If you can write a pitch where the editor can ‘see’ the story, see the characters and the setting, then you’re immediately inside the editor’s mind, a good place to be. Just a couple of good sentences that can bring a character or some aspect of the pitch to life. Be vivid and show details that can make an editor stop and think. These words from Guy Davenport were influential to me not just for journalism but for writing in general:

Harry Levin, at Harvard, taught me a lot, especially about iconography, how to read images in a text—that literature is as pictorial as painting or sculpture. [Source: Paris Review]

  •  Think visual, visual, visual

Sorry to hammer home this point but it’s one of the quickest and easiest ways to improve pitches. I like to play with font colours, use bold where necessary, inject relevant photos inside the email, and hyperlink anything that might need clarification. You can use these formatting tools to emphasize points or themes. Just don’t go crazy, your central idea should always be the focus but a bit of extra effort will help your email stand out.
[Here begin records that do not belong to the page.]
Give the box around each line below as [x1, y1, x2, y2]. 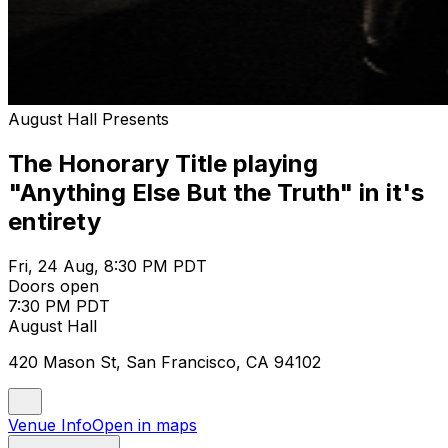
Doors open [8, 275, 99, 296]
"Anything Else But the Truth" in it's [8, 177, 424, 207]
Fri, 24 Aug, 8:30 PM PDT [8, 255, 207, 276]
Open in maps [92, 414, 197, 435]
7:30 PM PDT [8, 295, 110, 316]
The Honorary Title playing [8, 148, 318, 178]
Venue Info [8, 414, 92, 435]
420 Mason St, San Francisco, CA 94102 [8, 351, 321, 372]
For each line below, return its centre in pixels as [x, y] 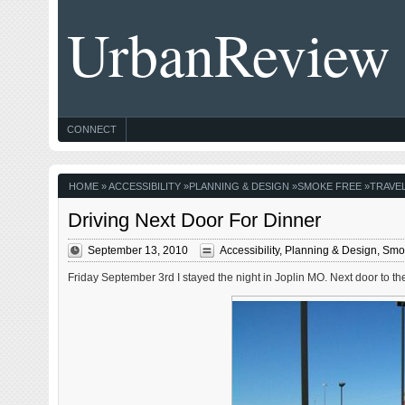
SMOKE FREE [329, 186]
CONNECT [91, 129]
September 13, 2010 [137, 250]
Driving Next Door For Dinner [194, 220]
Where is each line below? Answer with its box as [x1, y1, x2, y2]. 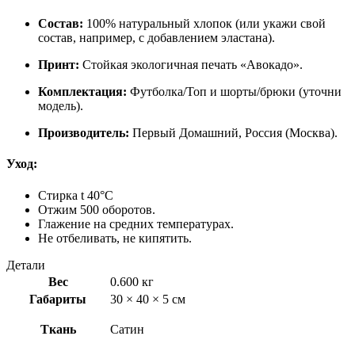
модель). [38, 99, 83, 113]
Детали [6, 258, 45, 272]
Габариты [29, 292, 86, 306]
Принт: [38, 58, 79, 72]
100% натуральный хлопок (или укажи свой [83, 17, 326, 31]
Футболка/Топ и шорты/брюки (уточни [127, 85, 342, 99]
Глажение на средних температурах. [38, 216, 234, 231]
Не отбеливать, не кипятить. [38, 231, 192, 245]
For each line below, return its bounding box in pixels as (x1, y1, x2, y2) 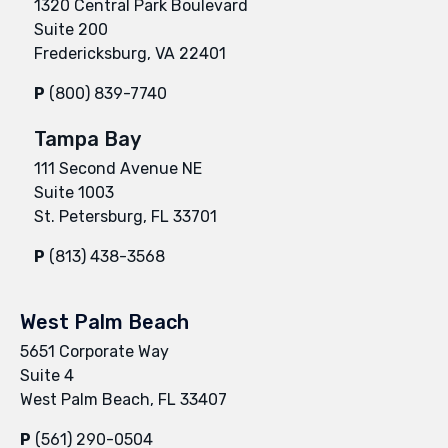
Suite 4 (20, 365, 74, 385)
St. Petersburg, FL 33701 (34, 206, 217, 226)
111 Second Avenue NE (34, 158, 202, 178)
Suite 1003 (34, 182, 114, 202)
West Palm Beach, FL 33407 (20, 389, 227, 409)
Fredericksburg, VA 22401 (34, 43, 226, 63)
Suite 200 (34, 19, 108, 39)
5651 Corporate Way (20, 341, 169, 361)
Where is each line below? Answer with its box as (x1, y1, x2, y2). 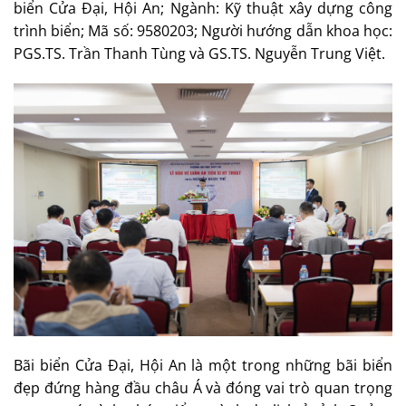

  • Is it a complete story?

Don’t pitch topics or subjects, pitch stories. Pitch ideas that are wrapped in a story. What’s the difference between a story and an idea? To quote Richard Morgan, a complete story is one with “interesting characters in an interesting situation that changes over time in an interesting environment”. The story can also demonstrate a principle or universal theme adding depth and meaning, forming a ‘take-away’ feeling or message for the reader.

  • Have an outline

You should have an outline of what the story will look like, who you’ll interview, the basic structure of the piece, and the estimated final word count. It pays to imagine for the editor what the content of the article will be and how it’ll develop paragraph by paragraph.

Show you have the expertise by quickly sketching which named people you’ll interview and who they are. It’s also good sometimes to offer options in your treatment of the story: a more intimate interviewee-based feature, or an omniscient analysis with multiple characters? Editors like surety so demonstrate you have a clear understanding of what the story will be and how it will progress.